When a line in the entries contains the word "securities", copy that line in full.

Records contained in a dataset

.....

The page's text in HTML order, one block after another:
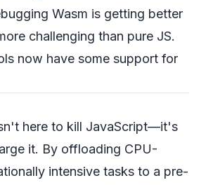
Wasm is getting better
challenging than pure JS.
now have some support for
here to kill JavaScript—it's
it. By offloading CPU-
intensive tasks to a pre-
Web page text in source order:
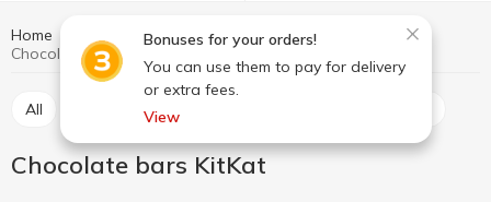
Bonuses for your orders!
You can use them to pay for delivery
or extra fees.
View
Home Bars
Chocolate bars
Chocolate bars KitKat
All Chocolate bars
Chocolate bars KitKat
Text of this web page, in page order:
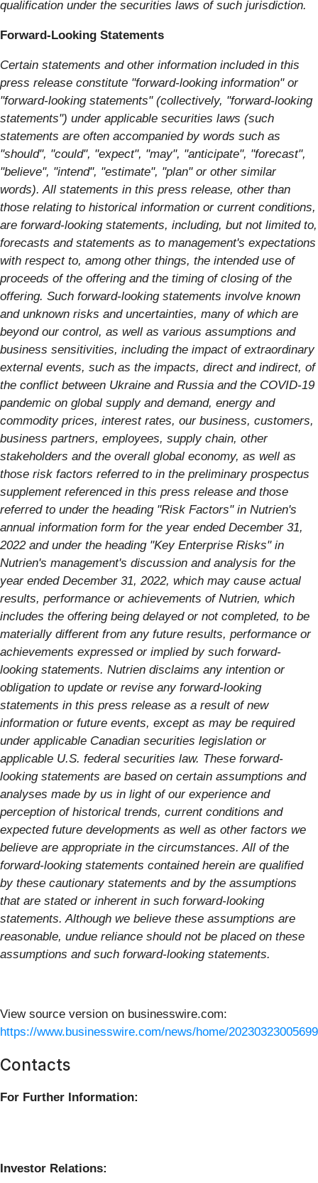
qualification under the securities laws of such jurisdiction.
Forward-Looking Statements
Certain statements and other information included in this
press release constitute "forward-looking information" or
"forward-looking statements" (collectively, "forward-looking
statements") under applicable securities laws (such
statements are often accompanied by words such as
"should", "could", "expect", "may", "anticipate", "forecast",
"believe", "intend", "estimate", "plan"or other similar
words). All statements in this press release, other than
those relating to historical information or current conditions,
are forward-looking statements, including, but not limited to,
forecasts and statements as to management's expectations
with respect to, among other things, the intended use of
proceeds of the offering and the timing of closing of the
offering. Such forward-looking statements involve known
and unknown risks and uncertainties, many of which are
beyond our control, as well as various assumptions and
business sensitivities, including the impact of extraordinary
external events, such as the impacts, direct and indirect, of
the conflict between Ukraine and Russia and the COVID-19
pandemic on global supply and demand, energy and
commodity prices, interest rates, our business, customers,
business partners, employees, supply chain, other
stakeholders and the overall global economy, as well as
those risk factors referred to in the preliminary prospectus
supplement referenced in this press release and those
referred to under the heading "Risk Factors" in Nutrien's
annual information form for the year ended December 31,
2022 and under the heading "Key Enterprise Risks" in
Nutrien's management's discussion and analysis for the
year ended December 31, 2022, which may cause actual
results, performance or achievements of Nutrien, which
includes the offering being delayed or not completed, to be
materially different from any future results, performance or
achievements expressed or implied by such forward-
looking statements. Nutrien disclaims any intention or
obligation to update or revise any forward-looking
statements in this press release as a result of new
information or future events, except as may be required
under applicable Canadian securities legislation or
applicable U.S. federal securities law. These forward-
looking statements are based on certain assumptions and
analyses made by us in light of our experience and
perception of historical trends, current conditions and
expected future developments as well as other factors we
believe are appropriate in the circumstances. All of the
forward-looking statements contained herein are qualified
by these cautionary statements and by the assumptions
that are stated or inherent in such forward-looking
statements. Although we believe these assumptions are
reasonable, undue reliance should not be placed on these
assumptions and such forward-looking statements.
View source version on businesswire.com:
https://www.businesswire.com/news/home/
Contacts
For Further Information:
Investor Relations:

.....

**OUTPUT FOR THIS EXERCISE:**
qualification under the securities laws of such jurisdiction.
statements") under applicable securities laws (such
under applicable Canadian securities legislation or
applicable U.S. federal securities law. These forward-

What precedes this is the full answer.